Both Entities Graphics and the Latios Framework upload transforms and other material properties via a compute shader, known as the Sparse Uploader. This compute shader is responsible for receiving buffers full of new values, and scattering them into the persistent storage buffer. Hence the “sparse”. It will also compute inverses of matrices to avoid having to upload both the LocalToWorld
and the WorldToLocal
. The Latios Framework uses a modified version that can convert QVVS Transforms into float3x4
prior to the inverting and storage. So really, the Latios Framework should be slightly more expensive on the GPU.

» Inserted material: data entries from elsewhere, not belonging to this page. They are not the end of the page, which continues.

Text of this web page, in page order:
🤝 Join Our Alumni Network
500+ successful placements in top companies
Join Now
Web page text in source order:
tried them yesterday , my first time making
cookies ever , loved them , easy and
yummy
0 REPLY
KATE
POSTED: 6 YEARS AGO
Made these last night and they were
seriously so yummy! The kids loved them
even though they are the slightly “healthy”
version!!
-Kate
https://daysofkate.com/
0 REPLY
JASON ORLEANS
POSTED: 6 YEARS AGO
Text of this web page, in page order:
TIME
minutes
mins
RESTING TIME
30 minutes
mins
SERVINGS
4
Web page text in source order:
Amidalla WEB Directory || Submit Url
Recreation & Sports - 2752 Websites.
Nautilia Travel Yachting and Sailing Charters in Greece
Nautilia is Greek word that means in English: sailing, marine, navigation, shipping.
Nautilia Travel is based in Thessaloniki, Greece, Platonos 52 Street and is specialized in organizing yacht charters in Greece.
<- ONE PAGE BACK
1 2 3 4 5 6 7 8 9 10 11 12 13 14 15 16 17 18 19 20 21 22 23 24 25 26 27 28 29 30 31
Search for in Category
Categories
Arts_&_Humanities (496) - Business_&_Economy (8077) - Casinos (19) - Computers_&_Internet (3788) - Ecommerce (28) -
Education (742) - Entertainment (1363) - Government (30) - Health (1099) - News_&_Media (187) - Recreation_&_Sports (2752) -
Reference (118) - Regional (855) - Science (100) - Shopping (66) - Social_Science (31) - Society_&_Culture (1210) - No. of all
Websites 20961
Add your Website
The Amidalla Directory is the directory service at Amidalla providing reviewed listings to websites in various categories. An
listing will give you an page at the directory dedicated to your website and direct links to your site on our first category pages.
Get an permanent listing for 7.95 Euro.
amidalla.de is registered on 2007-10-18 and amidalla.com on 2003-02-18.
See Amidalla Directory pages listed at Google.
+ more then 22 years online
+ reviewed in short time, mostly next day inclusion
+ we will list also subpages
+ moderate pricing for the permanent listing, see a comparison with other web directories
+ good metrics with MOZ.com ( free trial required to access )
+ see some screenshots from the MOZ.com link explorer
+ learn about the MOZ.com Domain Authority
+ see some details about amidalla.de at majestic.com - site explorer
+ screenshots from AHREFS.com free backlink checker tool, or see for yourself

While the transform systems may be different and impact CPU performance, they aren’t the reason for the GPU performance discrepancy. For that, we need to look at the jobs responsible for copying the transforms into the Sparse Uploader buffers.
Vanilla Unity ECS
Latios Framework
Notice that in the Latios Framework, the job runs later in the frame, and has a much smaller duration. The smaller duration comes from copying less data to the buffers. And if there is less data going into the buffers for upload, that means the GPU is receiving less data. Less data means less work, and that’s where the GPU is saving time.

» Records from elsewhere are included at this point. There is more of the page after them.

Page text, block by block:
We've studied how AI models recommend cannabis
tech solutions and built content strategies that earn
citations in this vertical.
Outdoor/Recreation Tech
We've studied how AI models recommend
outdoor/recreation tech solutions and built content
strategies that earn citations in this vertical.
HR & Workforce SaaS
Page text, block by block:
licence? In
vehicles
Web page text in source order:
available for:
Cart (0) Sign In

The algorithm Entities Graphics uses for choosing what to upload is simple. If a material property has changed since last frame (LocalToWorld is considered a material property), then Entities Graphics uploads it. Because all 1 million cubes are rotating every frame, all 1 million transforms get uploaded every frame.
But most of the cubes are outside of the camera frustum, so most of this work is useless, since the next frame those transforms are outdated.
The Latios Framework keeps track of not only when material properties have changed, but also whether or not it has uploaded those material properties since they last changed. With this, and by only considering uploading chunks with entities that passed frustum culling in a given frame, it is able to reduce the amount of data sent. And yes, I do this at chunk granularity currently, though I think I could make this work at entity granularity in the future.
In practice, the algorithm Entities Graphics uses is great when most entities are static. However, in worlds densely populated with dynamic entities, this “keep the whole world in sync” approach can be quite expensive. This just so happens to be my use case. That’s why I use ECS.
Other game engines chase after the buzzword term “GPU-driven” in which the GPU starts to become responsible for choosing what to draw, including basic things like culling, LODs, and filtering. Ever since discovering the impact syncing the whole world has, I’ve become wary of these techniques. My concern is that Unity may be headed down this same GPU-driven path.
From what I can gather, future changes might prevent the ability to do this kind of granular change tracking, due to isolating the data to another thread. And because Unity already does the “sync-the-world” thing in both Entities Graphics and GPU Resident Drawer, anyone using those technologies wouldn’t know they are missing out. But I know, and hopefully by writing this post, you know too.
2X performance is a big deal!
Thanks for reading!